Now for my threading question. Kernel threads are not pre-emptively
multi-tasked, correct? Is there a plan for them to become pre-emptive by
2.2.0? I'm asking because I am using an ext2 compression patch (to enable
chattr +c), but when it is under heavy usage, it will stay in kernel-mode
for full seconds at a time on my 486/100. Could I make the compression be a
kerneld-like (though I don't think kerneld's pipe is made for speed, is it?)
daemon to handle this in userspace? Or would there be any way to start a
pre-emptively task-switched, user-mode process from the kernel (better than
having it start up in my /etc/rc.d scripts so that I can read, say a
compressed init or whatever)?

On with my patch:
--- linux/mm/mmap.c.orig Fri Mar 28 03:15:00 1997
+++ linux/mm/mmap.c Fri Mar 28 05:28:32 1997
@@ -64,7 +64,6 @@

asmlinkage unsigned long sys_brk(unsigned long brk)
{
- unsigned long rlim;
unsigned long newbrk, oldbrk;
struct mm_struct *mm = current->mm;

@@ -83,14 +82,6 @@
do_munmap(newbrk, oldbrk-newbrk);
return brk;
}
- /*
- * Check against rlimit and stack..
- */
- rlim = current->rlim[RLIMIT_DATA].rlim_cur;
- if (rlim >= RLIM_INFINITY)
- rlim = ~0;
- if (brk - mm->end_code > rlim)
- return mm->brk;

/*
* Check against existing mmap mappings.
@@ -258,6 +249,23 @@
> current->rlim[RLIMIT_AS].rlim_cur) {
kfree(vma);
return -ENOMEM;
+ }
+
+ /* Check against data size */
+ if ((current->rlim[RLIMIT_DATA].rlim_cur < RLIM_INFINITY) &&
+ (prot & PROT_WRITE) &&
+ (flags & MAP_PRIVATE)) {
+ struct task_struct *p;
+ unsigned long used=len;
+
+ for_each_task(p) {
+ if (p->mm && p->uid==current->uid)
+ used+=(p->mm->total_vm<<PAGE_SHIFT);
+ }
+ if (used > current->rlim[RLIMIT_DATA].rlim_cur) {
+ kfree(vma);
+ return -ENOMEM;
+ }
}

/* Private writable mapping?
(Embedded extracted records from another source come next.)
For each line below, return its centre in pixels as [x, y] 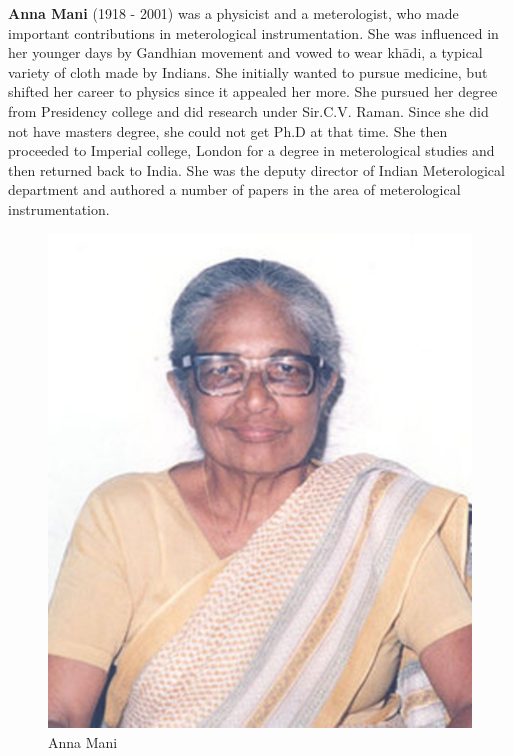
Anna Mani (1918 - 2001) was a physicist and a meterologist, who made [233, 13]
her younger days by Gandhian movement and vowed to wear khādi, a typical [245, 52]
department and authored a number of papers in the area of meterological [234, 189]
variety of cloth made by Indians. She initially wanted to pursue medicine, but [248, 71]
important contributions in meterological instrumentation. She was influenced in [253, 32]
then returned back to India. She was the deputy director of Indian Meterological [256, 169]
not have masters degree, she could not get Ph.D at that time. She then [228, 130]
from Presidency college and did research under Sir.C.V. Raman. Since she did [248, 110]

Check memory availability.. */
-----------------------------------------------------------------------------

Greg Alexander
http://www.cia-g.com/~sietch/
----
Anyone who cannot cope with mathematics is not fully human. At best he is a
tolerable subhuman who has learned to wear shoes, bathe and not make messes
in the house.
-- Paul Erdos
also -- Lazarus Long, "Time Enough for Love"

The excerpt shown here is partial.